Contact: timothy.holden@es.uzh.ch
My dissertation project explores English travel literature across the periods of the mid-14th to the mid-19th centuries with a main research focus on smell perception in written travel accounts. It examines the functions of smell culture and smellscapes in the English travel narratives from the 1350s to 1850s on the material of written accounts of pilgrimages, travels to Orient and the Far East, and Grand Tours to Europe. This work intends to reconstruct the development of olfactory experiences and olfactory scenes across historical and cultural contexts during the three main historical periods. I am particularly interested in the changing roles of smells, their cultural, social and political functions, and their categorisations in early modern travel accounts.
Olena Morenets holds a BA in Italian Philology as well as an MA in Italian Language and Literature, and English Language (including translation). Before starting her PhD in English Literature, she worked as a translator (Italian, English ⇆ Ukrainian) and interpreter (Italian ⇆Ukrainian). As an English linguist, she collaborated with IT platforms working with natural language processing and speech recognition systems, among which was Amazon Alexa. She also taught at the Taras Shevchenko National University of Kyiv. Now she focuses on English literature and olfactory studies.
Contact: olena.morenets@uzh.ch
My research explores the ‘desirability politics’ in the literary genre of historical romance. My dissertation seeks to underline how the representation of desire in novels under this category was traditionally limited to a white, cisheteronormative, abled body with backdrops fashioned from a colonial perspective, but also how more recent novels written by authors from a more diverse background have worked to challenge this hegemonic framework. Through a comparative analysis, this dissertation aims to highlight the strategies and impact of positioning protagonists from marginalized groups as the desiring subjects of romance. With the help of theoretical texts from intersectional approaches, this dissertation seeks to explore how romance and desire are not just a medium for escapism and pleasure but a political tool to enhearten change.
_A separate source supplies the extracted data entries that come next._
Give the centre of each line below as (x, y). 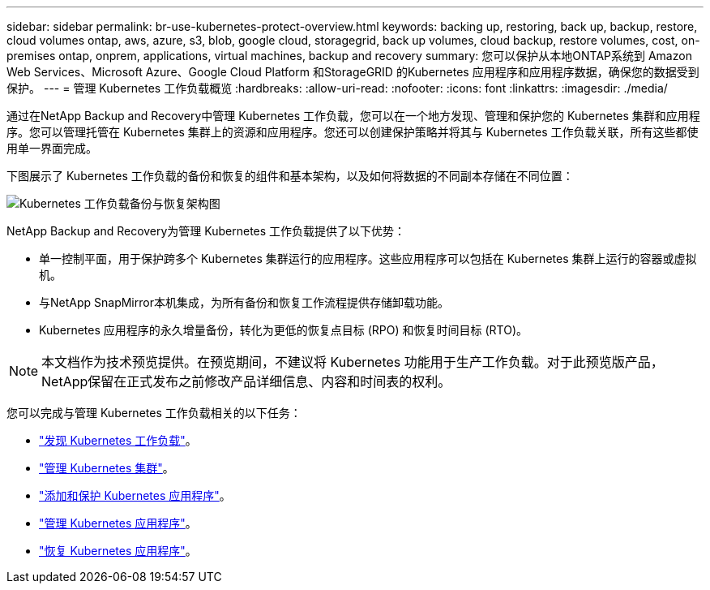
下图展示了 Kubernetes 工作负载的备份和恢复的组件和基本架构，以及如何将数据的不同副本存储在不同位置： (290, 176)
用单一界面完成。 (52, 148)
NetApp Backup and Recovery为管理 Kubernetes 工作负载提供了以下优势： (206, 231)
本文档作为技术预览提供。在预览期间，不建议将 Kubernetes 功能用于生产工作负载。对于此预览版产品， (353, 362)
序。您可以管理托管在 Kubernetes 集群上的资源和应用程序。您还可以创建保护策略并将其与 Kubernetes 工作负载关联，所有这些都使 (353, 132)
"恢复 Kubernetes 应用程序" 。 (118, 551)
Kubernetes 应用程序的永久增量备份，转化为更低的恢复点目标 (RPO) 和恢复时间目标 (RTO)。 (284, 330)
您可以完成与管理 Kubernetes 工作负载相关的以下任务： (154, 413)
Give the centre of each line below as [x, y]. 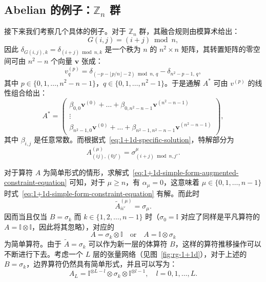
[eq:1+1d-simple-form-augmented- [186, 172]
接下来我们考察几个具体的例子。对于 [65, 31]
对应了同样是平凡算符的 [220, 217]
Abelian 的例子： [49, 10]
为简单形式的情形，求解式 [86, 172]
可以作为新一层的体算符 [128, 244]
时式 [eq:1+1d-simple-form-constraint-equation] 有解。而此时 [102, 193]
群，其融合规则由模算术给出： [189, 31]
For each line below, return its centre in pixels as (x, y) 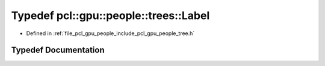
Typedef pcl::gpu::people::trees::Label (110, 15)
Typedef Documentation (58, 50)
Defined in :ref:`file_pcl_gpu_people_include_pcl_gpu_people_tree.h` (110, 33)
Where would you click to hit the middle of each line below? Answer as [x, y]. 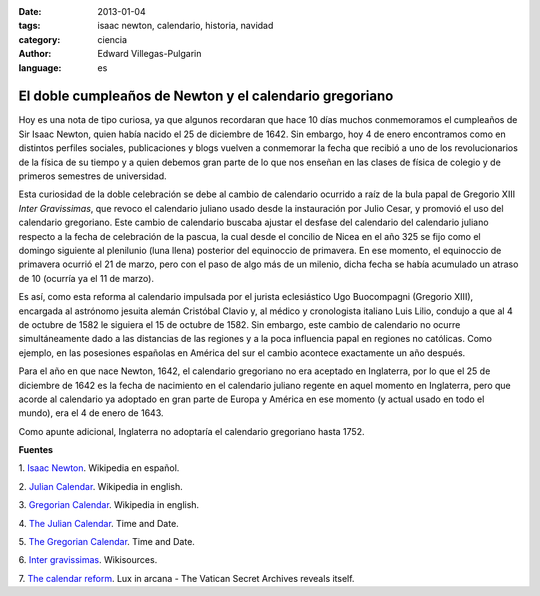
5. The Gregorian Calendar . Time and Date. [106, 542]
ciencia [112, 39]
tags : [29, 26]
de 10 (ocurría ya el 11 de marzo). [86, 278]
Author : [35, 54]
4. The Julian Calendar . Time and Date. [98, 523]
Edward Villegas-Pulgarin [149, 54]
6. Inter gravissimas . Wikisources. [88, 560]
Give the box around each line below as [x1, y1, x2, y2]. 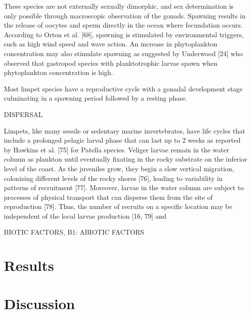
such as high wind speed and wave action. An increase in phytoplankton [4, 39, 218, 49]
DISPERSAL [4, 109, 43, 119]
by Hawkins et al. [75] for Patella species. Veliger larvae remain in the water [4, 144, 229, 154]
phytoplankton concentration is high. [4, 67, 113, 77]
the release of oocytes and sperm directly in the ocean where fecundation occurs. [4, 20, 243, 30]
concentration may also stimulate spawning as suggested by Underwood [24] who [4, 48, 243, 58]
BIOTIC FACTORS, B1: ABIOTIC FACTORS [4, 227, 144, 237]
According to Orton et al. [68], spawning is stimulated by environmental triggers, [4, 29, 244, 39]
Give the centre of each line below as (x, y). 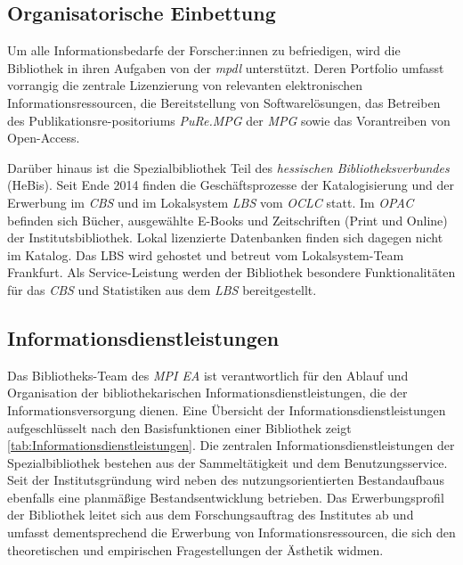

My project also aspires to make more visible in the mainstream, academic world the diverse, overlooked romances written by authors of marginalized identities. I am currently enraptured by the works of Lydia San Andres, Alyssa Cole, Beverly Jenkins, Julia Quinn, and Mary Balogh, and am open to receiving any new book recommendations.
Nadia Teh holds a BA in English Literature from the University of Guelph in Canada and an MA in English Literature and Culture from Leiden University in the Netherlands. In 2020, she completed her MA thesis titled She bleeds under your white male gaze: The Dialectics of Sex and Race in Madame Butterfly which examined how race and gender intersected with sexual-based power in the text. Her interests lie in gender studies, the history of sexuality, Feminism, Postcolonialism, and Contemporary literature.